BACC Editor on Thursday, 16 June 2011 20:11
A Think Progress article reports that according to a recent Stanford climate study, the tropics and large parts of the Northern Hemisphere will see a permanent rise in summer temperatures in the foreseeable future if greenhouse gas concentrations continue to increase. A clear trend of hotter summer temperatures is emerging in the United States as the number of record high temperatures continues to increase at a much faster pace than record low temperatures.
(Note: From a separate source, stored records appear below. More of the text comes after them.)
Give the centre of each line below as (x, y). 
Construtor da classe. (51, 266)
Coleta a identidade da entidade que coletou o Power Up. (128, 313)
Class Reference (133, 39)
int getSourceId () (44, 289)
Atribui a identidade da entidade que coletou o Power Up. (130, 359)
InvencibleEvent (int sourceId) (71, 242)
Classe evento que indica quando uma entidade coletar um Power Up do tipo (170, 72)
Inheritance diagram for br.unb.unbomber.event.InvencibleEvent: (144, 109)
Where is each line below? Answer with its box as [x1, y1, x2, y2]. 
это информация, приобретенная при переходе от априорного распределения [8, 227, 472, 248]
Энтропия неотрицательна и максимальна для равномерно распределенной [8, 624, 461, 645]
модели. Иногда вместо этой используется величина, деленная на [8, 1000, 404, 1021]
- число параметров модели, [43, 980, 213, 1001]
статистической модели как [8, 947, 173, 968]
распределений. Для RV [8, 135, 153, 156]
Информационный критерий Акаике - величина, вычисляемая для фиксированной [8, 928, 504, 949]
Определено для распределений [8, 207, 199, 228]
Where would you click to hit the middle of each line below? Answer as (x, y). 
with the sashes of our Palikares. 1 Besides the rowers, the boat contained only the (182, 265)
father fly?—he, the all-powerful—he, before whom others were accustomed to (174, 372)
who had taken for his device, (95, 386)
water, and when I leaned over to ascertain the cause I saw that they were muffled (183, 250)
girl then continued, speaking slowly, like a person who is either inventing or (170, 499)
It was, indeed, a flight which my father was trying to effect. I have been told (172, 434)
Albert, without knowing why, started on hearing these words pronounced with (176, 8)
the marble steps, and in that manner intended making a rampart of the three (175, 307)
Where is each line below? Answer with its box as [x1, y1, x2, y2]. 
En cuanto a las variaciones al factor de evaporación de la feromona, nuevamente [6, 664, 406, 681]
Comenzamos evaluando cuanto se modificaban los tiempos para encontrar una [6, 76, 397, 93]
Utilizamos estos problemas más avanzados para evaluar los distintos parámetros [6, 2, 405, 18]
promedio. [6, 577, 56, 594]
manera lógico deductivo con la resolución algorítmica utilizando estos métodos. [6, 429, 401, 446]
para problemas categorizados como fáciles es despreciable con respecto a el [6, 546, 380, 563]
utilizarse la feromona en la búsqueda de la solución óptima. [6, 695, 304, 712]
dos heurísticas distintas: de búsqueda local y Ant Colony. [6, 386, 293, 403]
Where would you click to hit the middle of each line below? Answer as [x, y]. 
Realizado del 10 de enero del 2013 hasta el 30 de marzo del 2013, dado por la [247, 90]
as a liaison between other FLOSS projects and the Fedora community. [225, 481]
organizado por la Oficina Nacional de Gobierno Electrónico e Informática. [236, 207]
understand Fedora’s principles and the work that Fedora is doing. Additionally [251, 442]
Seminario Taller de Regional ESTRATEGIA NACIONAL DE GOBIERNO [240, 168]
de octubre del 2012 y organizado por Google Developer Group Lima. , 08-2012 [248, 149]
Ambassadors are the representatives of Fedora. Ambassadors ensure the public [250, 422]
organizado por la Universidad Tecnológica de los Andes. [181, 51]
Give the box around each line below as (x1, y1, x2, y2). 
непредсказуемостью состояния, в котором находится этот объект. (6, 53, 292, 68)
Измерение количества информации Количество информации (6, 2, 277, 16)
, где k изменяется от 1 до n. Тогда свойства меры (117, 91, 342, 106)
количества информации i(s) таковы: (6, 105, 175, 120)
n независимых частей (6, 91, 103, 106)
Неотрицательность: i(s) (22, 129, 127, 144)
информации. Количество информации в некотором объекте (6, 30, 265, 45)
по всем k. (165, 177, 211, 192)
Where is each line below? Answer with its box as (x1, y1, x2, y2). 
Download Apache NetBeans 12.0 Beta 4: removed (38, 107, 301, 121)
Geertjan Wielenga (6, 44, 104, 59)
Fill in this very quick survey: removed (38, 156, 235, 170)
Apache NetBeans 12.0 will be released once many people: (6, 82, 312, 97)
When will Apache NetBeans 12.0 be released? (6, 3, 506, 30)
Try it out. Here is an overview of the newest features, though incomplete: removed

In the past decade, the number of record high temperatures doubled the number of record low temperatures.
“According to our projections, large areas of the globe are likely to warm up so quickly that, by the middle of this century, even the coolest summers will be hotter than the hottest summers of the past 50 years,” said the study’s lead author, Noah Diffenbaugh.
Capital Climate and Think Progress report that according to the National Oceanic and Atmospheric Administration’s (NOAA) National Climatic Data Center (NCDC), “ U.S. heat records in the first 9 days of June have outnumbered cold records by an eye-popping ratio of 13 to 1."
The Bay Area has been no exception to the trend, with cities such as Gilroy, Napa, and San Rafael posting all-time high summer temperatures in the past five years.
Rising summer temperatures could create severe and varied consequences. Human health is certainly at risk - the record heat waves in Europe in 2003 killed 40,000 people. Agricultural production is also threatened; the study projects that increases in summer temperatures in the Midwestern United States could reduce the harvest of staples, such as corn and soybeans, by more than 30 percent.
The fact that areas of the United States, Europe, and China also show permanent emergence by the mid-21st century highlights the fact that nations with developed and emerging economies are also likely to face unprecedented climate stresses even with the relatively moderate warming expected over the next half-century. These results could provide a conservative projection of the timing of permanent emergence of an unprecedented heat regime.